I went to a Slingshot forum and tracked down some parts assembly prints and I hate to be the bearer of bad news but I think you're spinning your wheels. No one on the forum pursuing performance has solved the problems you're having. After reviewing the prints I can see why. I honestly couldn't believe it when I saw that the control arms are bolted directly to the frame and the pivot bosses are kept off the frame and adjusted with shim packs. You might want to ask Norm with his bike experience how to feel for developing vibration issues as you put some miles on your machine. Sorry to be so negative but I'm laying here recovering from an infected hip replacement with way too much time on my hands and found your questions interesting. Myself, if I didn't have them I'd get a tig welder, some chrome moly pipe, some plate and a tube bender and have a great time when I can get up and about with this virus in charge now. I also don't see how to send private messages on this site which I would have done.

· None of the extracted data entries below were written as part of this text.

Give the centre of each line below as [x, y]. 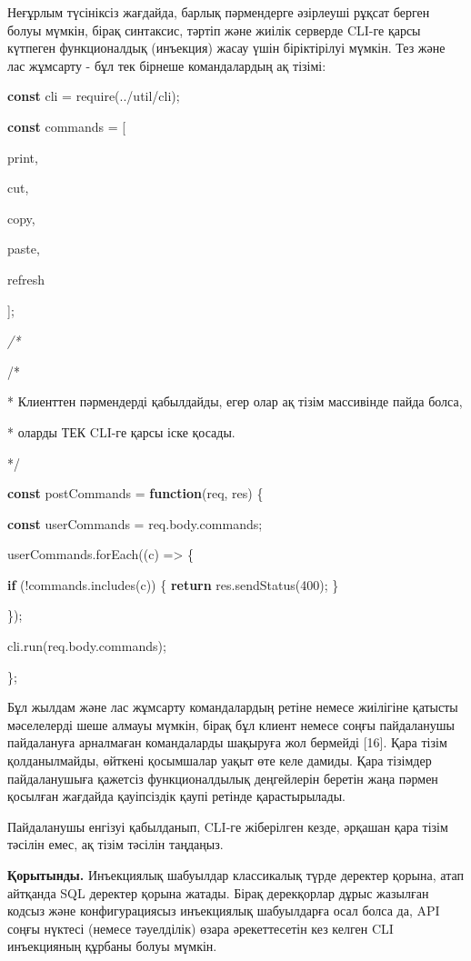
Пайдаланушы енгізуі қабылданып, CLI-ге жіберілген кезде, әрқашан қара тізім [228, 826]
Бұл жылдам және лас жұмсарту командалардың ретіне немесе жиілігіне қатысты [233, 707]
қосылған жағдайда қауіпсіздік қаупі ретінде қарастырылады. [176, 796]
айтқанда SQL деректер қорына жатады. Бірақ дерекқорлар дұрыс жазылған [218, 892]
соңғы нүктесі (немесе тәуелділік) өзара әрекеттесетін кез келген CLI [200, 928]
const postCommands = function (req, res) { [135, 493]
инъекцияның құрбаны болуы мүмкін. [112, 946]
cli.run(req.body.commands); [87, 646]
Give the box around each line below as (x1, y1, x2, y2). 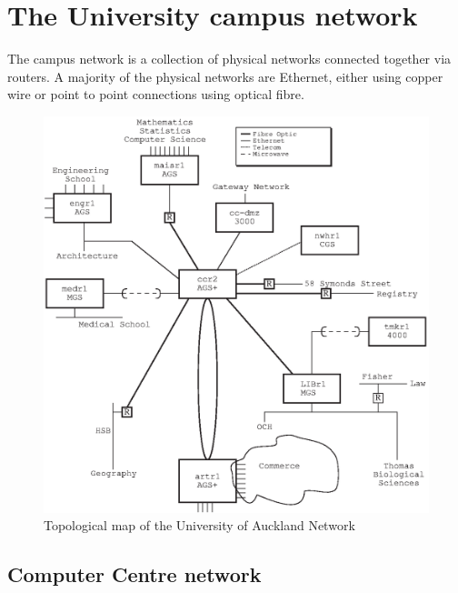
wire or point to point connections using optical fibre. (7, 85, 304, 104)
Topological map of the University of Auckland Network (44, 516, 355, 535)
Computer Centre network (7, 560, 262, 588)
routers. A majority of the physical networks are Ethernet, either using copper (7, 66, 443, 85)
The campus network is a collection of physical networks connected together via (7, 49, 452, 68)
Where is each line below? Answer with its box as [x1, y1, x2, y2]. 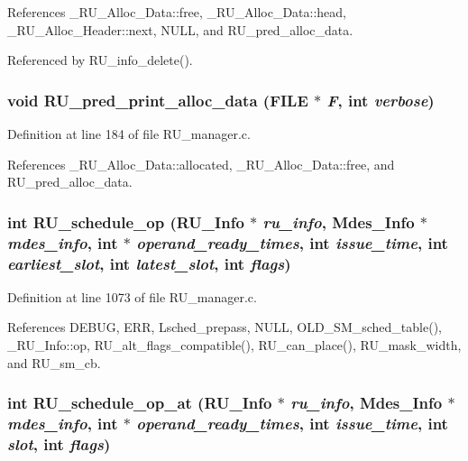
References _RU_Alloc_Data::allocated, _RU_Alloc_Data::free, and [7, 154, 395, 173]
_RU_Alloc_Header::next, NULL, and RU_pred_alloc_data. [7, 20, 353, 39]
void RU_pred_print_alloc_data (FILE [7, 88, 308, 111]
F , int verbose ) [326, 88, 435, 111]
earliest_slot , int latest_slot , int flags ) [7, 252, 291, 274]
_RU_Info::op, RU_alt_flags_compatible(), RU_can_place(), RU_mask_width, [7, 336, 462, 355]
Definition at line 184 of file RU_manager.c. [7, 124, 251, 143]
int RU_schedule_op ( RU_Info [7, 210, 244, 233]
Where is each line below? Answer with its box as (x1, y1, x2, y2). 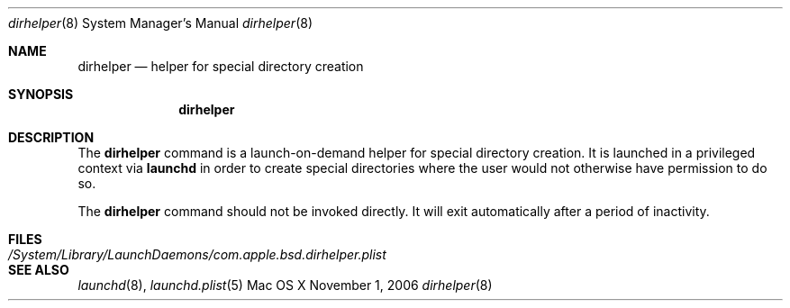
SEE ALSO (8, 262, 69, 277)
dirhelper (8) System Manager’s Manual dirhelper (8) (8, 15, 313, 31)
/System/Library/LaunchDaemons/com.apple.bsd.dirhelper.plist (8, 247, 386, 262)
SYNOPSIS (8, 86, 74, 102)
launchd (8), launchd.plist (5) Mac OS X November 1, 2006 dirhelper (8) (77, 277, 493, 293)
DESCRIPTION (8, 130, 95, 145)
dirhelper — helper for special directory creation (77, 59, 364, 74)
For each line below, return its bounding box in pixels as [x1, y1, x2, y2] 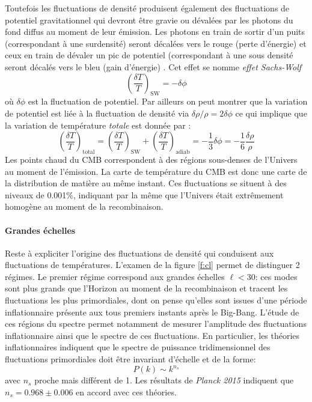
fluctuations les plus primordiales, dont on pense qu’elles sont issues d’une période [5, 294, 307, 306]
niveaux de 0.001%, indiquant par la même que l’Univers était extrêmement [5, 188, 284, 201]
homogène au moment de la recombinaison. [5, 200, 164, 213]
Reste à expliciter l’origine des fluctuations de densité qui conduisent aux [5, 246, 274, 259]
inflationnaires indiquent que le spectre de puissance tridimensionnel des [5, 341, 271, 353]
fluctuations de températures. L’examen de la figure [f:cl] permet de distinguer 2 [5, 258, 300, 271]
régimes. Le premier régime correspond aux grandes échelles [5, 270, 225, 282]
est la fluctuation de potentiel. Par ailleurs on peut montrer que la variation [28, 95, 308, 108]
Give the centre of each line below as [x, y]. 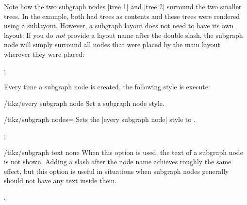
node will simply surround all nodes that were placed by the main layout [112, 44]
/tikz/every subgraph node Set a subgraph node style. [84, 103]
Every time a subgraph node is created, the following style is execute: [107, 87]
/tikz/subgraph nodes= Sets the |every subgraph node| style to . [100, 119]
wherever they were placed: [44, 54]
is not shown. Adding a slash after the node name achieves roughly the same [118, 162]
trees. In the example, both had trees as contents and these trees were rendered [122, 16]
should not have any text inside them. [60, 180]
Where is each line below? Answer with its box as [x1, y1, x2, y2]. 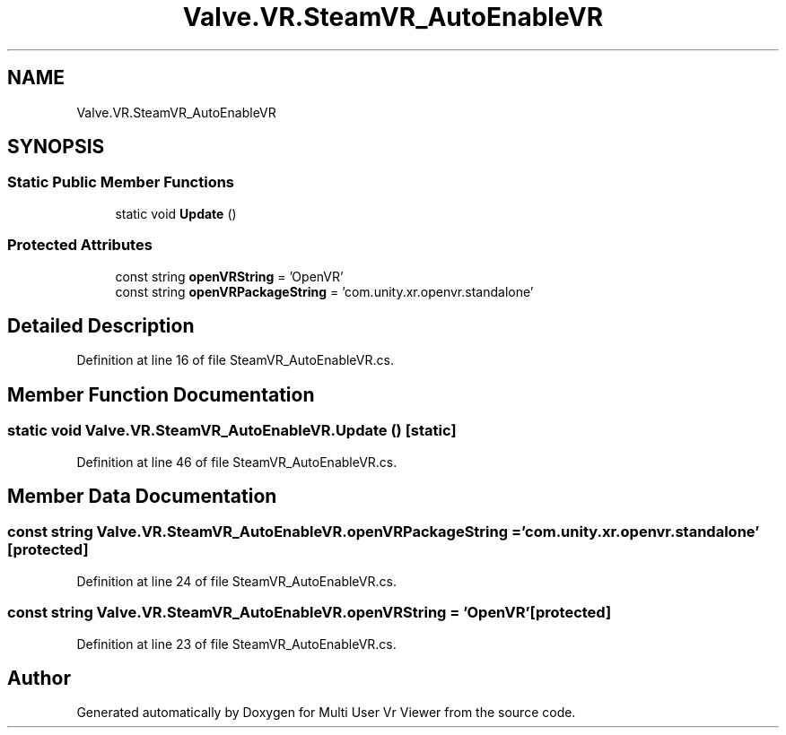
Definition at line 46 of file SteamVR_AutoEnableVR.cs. [76, 454, 397, 470]
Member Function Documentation [7, 383, 315, 406]
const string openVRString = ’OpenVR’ [115, 268, 344, 284]
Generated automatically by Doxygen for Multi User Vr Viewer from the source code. [76, 705, 576, 721]
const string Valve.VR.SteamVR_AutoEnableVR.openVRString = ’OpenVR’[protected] [7, 603, 612, 622]
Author [7, 667, 71, 690]
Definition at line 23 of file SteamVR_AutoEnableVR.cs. [76, 636, 397, 652]
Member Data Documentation [7, 485, 277, 508]
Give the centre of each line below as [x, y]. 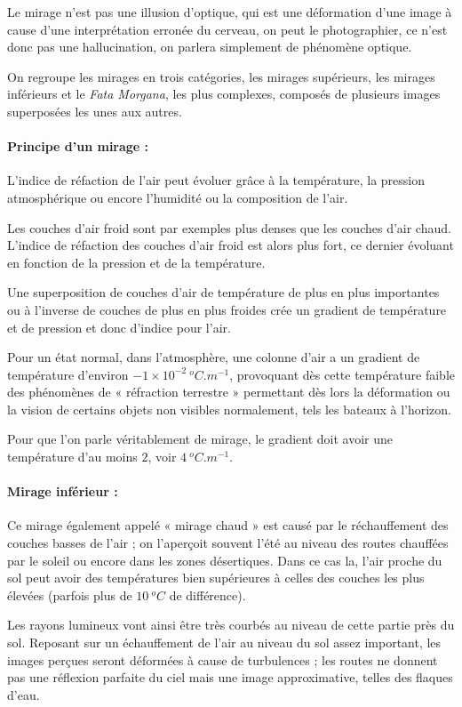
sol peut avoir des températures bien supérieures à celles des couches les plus [216, 578]
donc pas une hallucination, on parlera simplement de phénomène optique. [210, 47]
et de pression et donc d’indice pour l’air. [119, 327]
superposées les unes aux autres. [95, 111]
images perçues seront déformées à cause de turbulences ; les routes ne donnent [223, 659]
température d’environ [68, 374]
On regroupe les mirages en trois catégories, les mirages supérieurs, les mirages [221, 76]
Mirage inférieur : [63, 491]
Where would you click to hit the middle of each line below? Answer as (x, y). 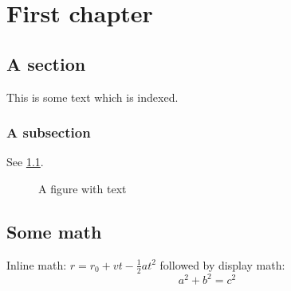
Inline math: (37, 264)
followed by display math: (222, 264)
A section (46, 63)
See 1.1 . (25, 162)
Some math (54, 231)
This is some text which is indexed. (92, 97)
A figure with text (83, 188)
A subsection (49, 132)
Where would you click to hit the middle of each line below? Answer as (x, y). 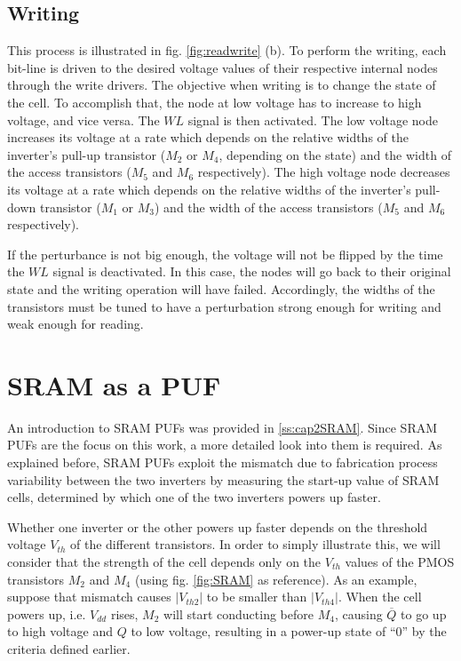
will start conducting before (238, 613)
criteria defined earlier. (69, 648)
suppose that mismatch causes (89, 597)
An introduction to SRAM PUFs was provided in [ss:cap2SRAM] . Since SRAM (223, 427)
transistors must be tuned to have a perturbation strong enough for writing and (224, 306)
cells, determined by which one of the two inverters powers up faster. (194, 497)
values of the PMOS (400, 561)
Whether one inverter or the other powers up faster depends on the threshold (218, 526)
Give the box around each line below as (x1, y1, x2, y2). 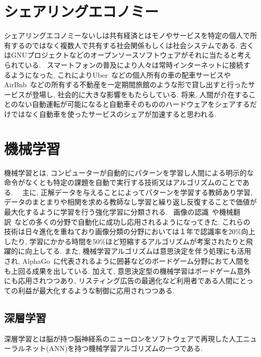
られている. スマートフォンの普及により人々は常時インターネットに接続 (4, 59, 243, 70)
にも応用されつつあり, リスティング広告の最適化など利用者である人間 (4, 275, 233, 286)
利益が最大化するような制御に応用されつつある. (18, 285, 175, 295)
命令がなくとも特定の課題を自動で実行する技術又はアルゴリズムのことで (4, 177, 243, 188)
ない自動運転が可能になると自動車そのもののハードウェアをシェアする (18, 99, 250, 109)
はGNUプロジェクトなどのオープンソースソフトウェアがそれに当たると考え (4, 50, 251, 60)
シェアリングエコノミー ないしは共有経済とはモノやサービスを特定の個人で (4, 30, 250, 41)
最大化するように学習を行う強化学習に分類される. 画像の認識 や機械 (4, 206, 233, 217)
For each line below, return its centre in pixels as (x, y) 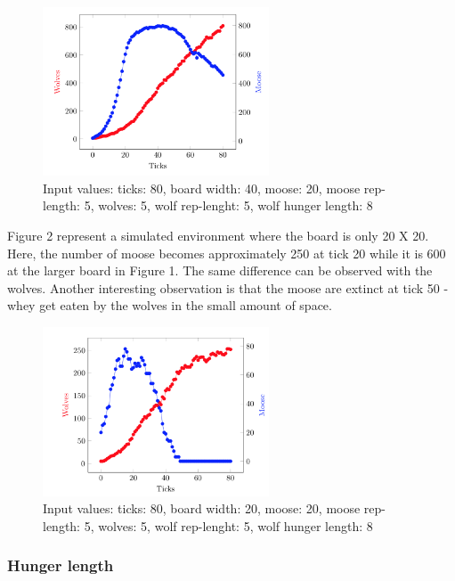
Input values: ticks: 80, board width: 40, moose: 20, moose (202, 188)
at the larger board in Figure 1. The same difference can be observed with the (220, 270)
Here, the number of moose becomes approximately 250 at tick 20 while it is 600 (227, 253)
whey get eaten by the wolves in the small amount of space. (170, 305)
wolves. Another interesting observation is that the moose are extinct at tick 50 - (228, 287)
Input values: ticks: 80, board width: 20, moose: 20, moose (202, 508)
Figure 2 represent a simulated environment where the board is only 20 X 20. (218, 236)
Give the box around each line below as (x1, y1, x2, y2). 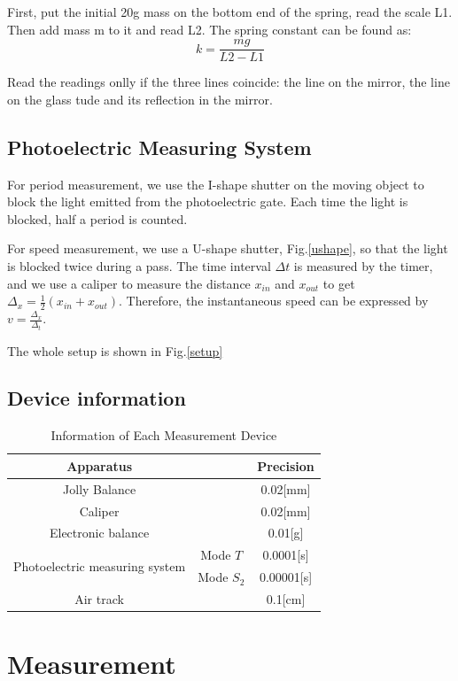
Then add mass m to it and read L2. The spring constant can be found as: (7, 19, 412, 38)
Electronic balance (49, 523, 150, 542)
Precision (257, 456, 314, 475)
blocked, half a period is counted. (7, 209, 188, 228)
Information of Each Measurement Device (50, 426, 277, 445)
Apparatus (66, 456, 133, 475)
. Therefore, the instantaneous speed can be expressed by (119, 291, 429, 310)
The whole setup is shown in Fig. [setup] (7, 341, 223, 360)
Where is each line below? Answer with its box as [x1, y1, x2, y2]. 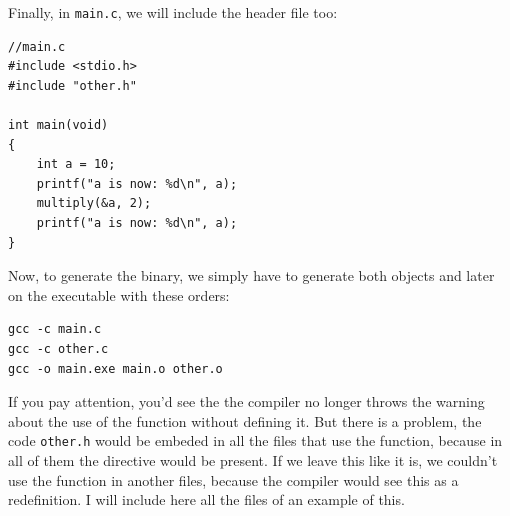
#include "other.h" [8, 78, 137, 93]
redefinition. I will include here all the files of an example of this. [8, 489, 405, 510]
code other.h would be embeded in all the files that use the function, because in [8, 430, 503, 451]
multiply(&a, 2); [36, 196, 152, 211]
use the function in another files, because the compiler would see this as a [8, 469, 459, 490]
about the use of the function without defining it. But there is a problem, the [8, 410, 482, 431]
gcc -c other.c [8, 341, 109, 356]
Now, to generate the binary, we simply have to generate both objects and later [8, 265, 495, 286]

## RE: Select Coilover Spring Rate by Available Wheel Bump Load = Peak Braking/Acceleration Load?

So, (arm ratio) x (FVIC ratio) x (spring angle), the whole product squared for rate calcs.

I mentioned 'at the contact patch' with reference to some amount of upward displacement input that can only come from the road surface. When you hit a bump (or perhaps an unavoidable board or something) at speed you're going to get upward wheel displacement that's going to use up some amount of bump travel. Chances are, you'd also be on the brakes using up some more 'bump' travel from the inertial effect (forward load transfer).

Norm

## RE: Select Coilover Spring Rate by Available Wheel Bump Load = Peak Braking/Acceleration Load?

Great explanation. Thank you. You're absolutely right about the spring angle but honestly, I have a hard time visualizing what I'm seeing compared to the actual skewed photos I can find leaving me with a lot of questions. Mainly the ball joints seem to be on a different axis. It's a relationship I'm not at all familiar with and I don't want to mistakenly offer bad information.

## RE: Select Coilover Spring Rate by Available Wheel Bump Load = Peak Braking/Acceleration Load?

If I could ask a related question (since it will determine damper travel at ride height):

Since I wrote the spreadsheet to calculate these values, it was easy to test various damper sizes.

My present calculations with the Bilstein AS2 high-pressure gas monotube yield unladen compression travel of 3.7" (75%) and rebound travel of 1.2" (25%), compressing when laden 2/3rds : 1/3rd. With light springs on a light vehicle, I am concerned that the high (by percentage of total) gas spring effect (50-100lbf) will inhibit micro-surface compliance.

The Bilstein XVA is the equivalent damper which allows for ultra-low rod pressure, but ride height would put the damper at unladen compression travel 2.7" (56%) and rebound travel of 2.2" (44%), compressing when laden to 50:50.

Riding with the damper in the center of travel in the rear would also be beneficial to minimize change in tension on the drive belt. I suspect either damper could be designed around.

Which would you select for this application? I suspect linear valving would be preferable with the limited compression available at 50:50 travel.